• **Exercise aim**
Would you please restate all of the entries exactly, apart from the pictures?

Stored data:
╭──
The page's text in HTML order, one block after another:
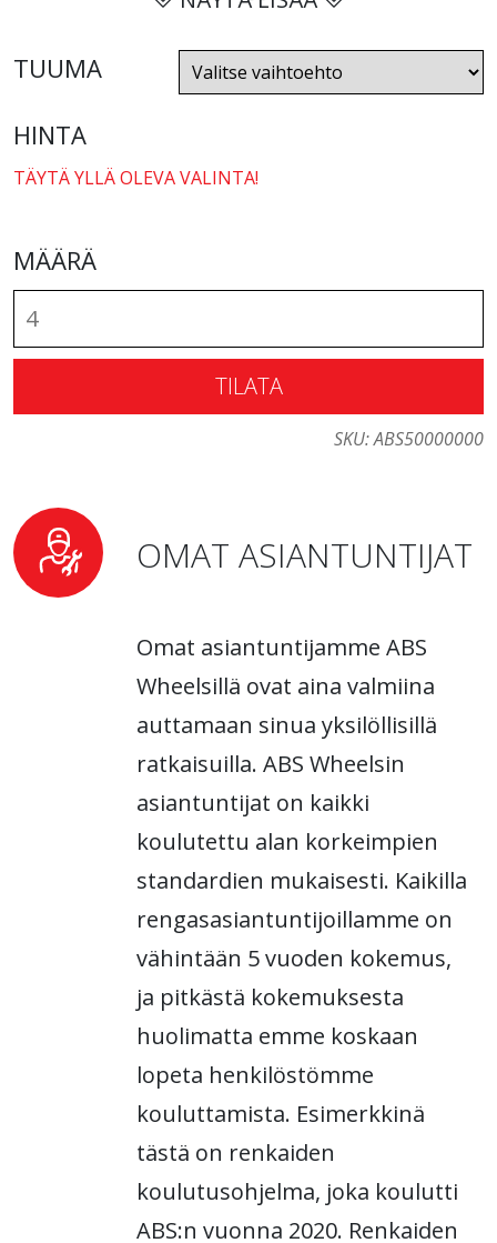
Jos olet tottunut elämän parhaisiin ja
hienoimpiin asioihin,
varten. Tämä muotoilu yhdistää klassisen
F55on yhtä ylellinen kuin vanne voi olla.
TUUMA
HINTA
TÄYTÄ YLLÄ OLEVA VALINTA!
MÄÄRÄ
TILATA
SKU:ABS50000000
OMAT ASIANTUNTIJAT
Omat asiantuntijamme ABS
Wheelsillä ovat aina valmiina
auttamaan sinua yksilöllisillä
ratkaisuilla. ABS Wheelsin
asiantuntijat on kaikki
koulutettu alan korkeimpien
standardien mukaisesti. Kaikilla
rengasasiantuntijoillamme on
vähintään 5 vuoden kokemus,
ja pitkästä kokemuksesta
huolimatta emme koskaan
lopeta henkilöstömme
kouluttamista. Esimerkkinä
tästä on renkaiden
koulutusohjelma, joka koulutti
ABS:n vuonna 2020. Renkaiden
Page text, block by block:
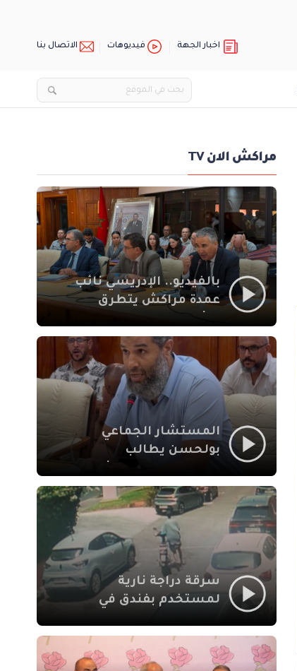
اخبار الجهة فيديوهات الاتصال بنا
مراكش الان TV
بالفيديو.. الإدريسي نائب
عمدة مراكش يتطرق
الاجتماعي في نقل
المحطة الطرقية إلى
العزوزية
المستشار الجماعي
بولحسن يطالب
أشغال شارع علال
الفاسي بمراكش
سرقة دراجة نارية
لمستخدم بفندق في
بمراكش
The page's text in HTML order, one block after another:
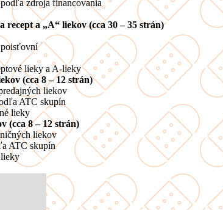
zdroja financovania
a „A“ liekov (cca 30 – 35 strán)
lieky a A-lieky
(cca 8 – 12 strán)
liekov
ATC skupín
lieky
(cca 8 – 12 strán)
liekov
ATC skupín
lieky
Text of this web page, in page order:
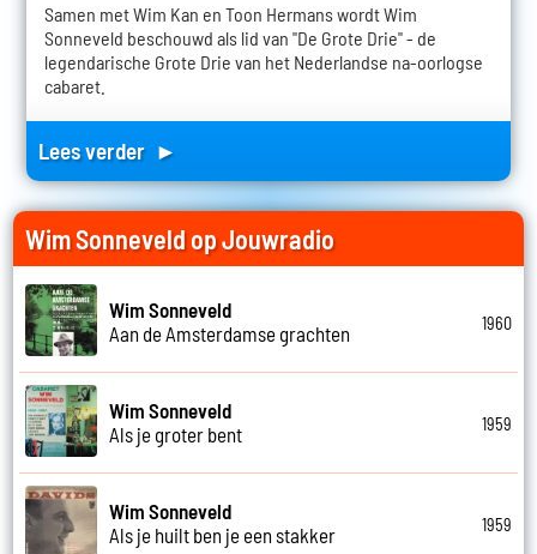
Samen met Wim Kan en Toon Hermans wordt Wim
Sonneveld beschouwd als lid van "De Grote Drie" - de
legendarische Grote Drie van het Nederlandse na-oorlogse
cabaret.
Lees verder ►
Wim Sonneveld op Jouwradio
Wim Sonneveld
Aan de Amsterdamse grachten
1960
Wim Sonneveld
Als je groter bent
1959
Wim Sonneveld
Als je huilt ben je een stakker
1959
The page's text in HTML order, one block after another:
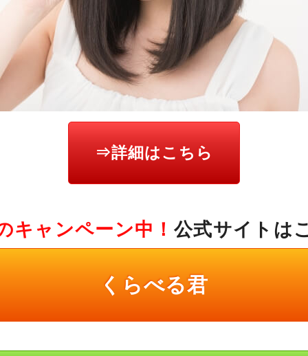
⇒詳細はこちら
キャンペーン中！ 公式サイトは
くらべる君
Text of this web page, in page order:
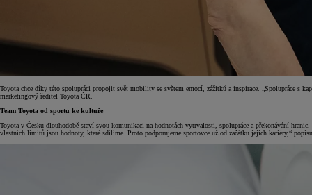
Toyota chce díky této spolupráci propojit svět mobility se světem emocí, zážitků a inspirace. „Spolupráce s
marketingový ředitel Toyota ČR.
Team Toyota od sportu ke kultuře
Toyota v Česku dlouhodobě staví svou komunikaci na hodnotách vytrvalosti, spolupráce a překonávání
vlastních limitů jsou hodnoty, které sdílíme. Proto podporujeme sportovce už od začátku jejich kariéry,“
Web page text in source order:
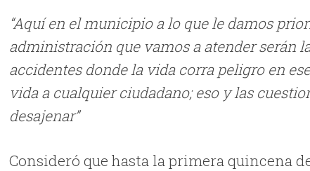
“Aquí en el municipio a lo que le damos
administración que vamos a atender serán
accidentes donde la vida corra peligro en
vida a cualquier ciudadano; eso y las
desajenar”
Consideró que hasta la primera quincena
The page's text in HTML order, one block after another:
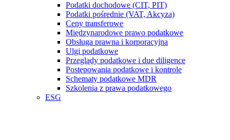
╰──
• **Problem solution**
The page's text in HTML order, one block after another:
Jos olet tottunut elämän parhaisiin ja
hienoimpiin asioihin,
varten. Tämä muotoilu yhdistää klassisen
F55on yhtä ylellinen kuin vanne voi olla.
TUUMA
HINTA
TÄYTÄ YLLÄ OLEVA VALINTA!
MÄÄRÄ
TILATA
SKU:ABS50000000
OMAT ASIANTUNTIJAT
Omat asiantuntijamme ABS
Wheelsillä ovat aina valmiina
auttamaan sinua yksilöllisillä
ratkaisuilla. ABS Wheelsin
asiantuntijat on kaikki
koulutettu alan korkeimpien
standardien mukaisesti. Kaikilla
rengasasiantuntijoillamme on
vähintään 5 vuoden kokemus,
ja pitkästä kokemuksesta
huolimatta emme koskaan
lopeta henkilöstömme
kouluttamista. Esimerkkinä
tästä on renkaiden
koulutusohjelma, joka koulutti
ABS:n vuonna 2020. Renkaiden
Page text, block by block:
اخبار الجهة فيديوهات الاتصال بنا
مراكش الان TV
بالفيديو.. الإدريسي نائب
عمدة مراكش يتطرق
الاجتماعي في نقل
المحطة الطرقية إلى
العزوزية
المستشار الجماعي
بولحسن يطالب
أشغال شارع علال
الفاسي بمراكش
سرقة دراجة نارية
لمستخدم بفندق في
بمراكش
The page's text in HTML order, one block after another:
zdroja financovania
a „A“ liekov (cca 30 – 35 strán)
lieky a A-lieky
(cca 8 – 12 strán)
liekov
ATC skupín
lieky
(cca 8 – 12 strán)
liekov
ATC skupín
lieky
Text of this web page, in page order:
Samen met Wim Kan en Toon Hermans wordt Wim
Sonneveld beschouwd als lid van "De Grote Drie" - de
legendarische Grote Drie van het Nederlandse na-oorlogse
cabaret.
Lees verder ►
Wim Sonneveld op Jouwradio
Wim Sonneveld
Aan de Amsterdamse grachten
1960
Wim Sonneveld
Als je groter bent
1959
Wim Sonneveld
Als je huilt ben je een stakker
1959
The page's text in HTML order, one block after another:
⇒詳細はこちら
キャンペーン中！ 公式サイトは
くらべる君
Text of this web page, in page order:
Toyota chce díky této spolupráci propojit svět mobility se světem emocí, zážitků a inspirace. „Spolupráce s
marketingový ředitel Toyota ČR.
Team Toyota od sportu ke kultuře
Toyota v Česku dlouhodobě staví svou komunikaci na hodnotách vytrvalosti, spolupráce a překonávání
vlastních limitů jsou hodnoty, které sdílíme. Proto podporujeme sportovce už od začátku jejich kariéry,“
Web page text in source order:
“Aquí en el municipio a lo que le damos
administración que vamos a atender serán
accidentes donde la vida corra peligro en
vida a cualquier ciudadano; eso y las
desajenar”
Consideró que hasta la primera quincena
The page's text in HTML order, one block after another:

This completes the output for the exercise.